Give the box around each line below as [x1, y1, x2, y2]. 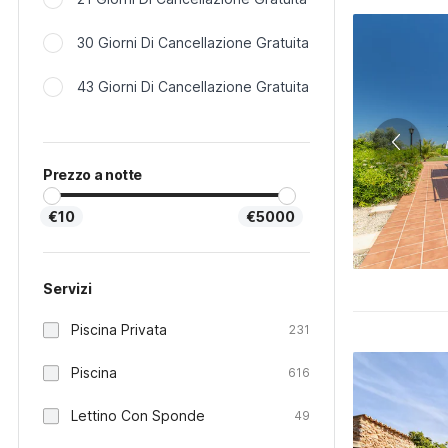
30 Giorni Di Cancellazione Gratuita [77, 34, 309, 51]
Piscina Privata [71, 321, 167, 338]
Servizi [43, 280, 92, 297]
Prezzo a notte [43, 166, 143, 183]
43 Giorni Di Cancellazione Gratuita [77, 78, 309, 95]
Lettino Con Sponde [71, 407, 205, 424]

§ Task brief:
Your answer must consist only of the lines from the one with "Servizi [43, 280, 92, 297]" through the final line of the entries, each retyped exactly.

§ Answer to this task:
Servizi [43, 280, 92, 297]
Prezzo a notte [43, 166, 143, 183]
43 Giorni Di Cancellazione Gratuita [77, 78, 309, 95]
Lettino Con Sponde [71, 407, 205, 424]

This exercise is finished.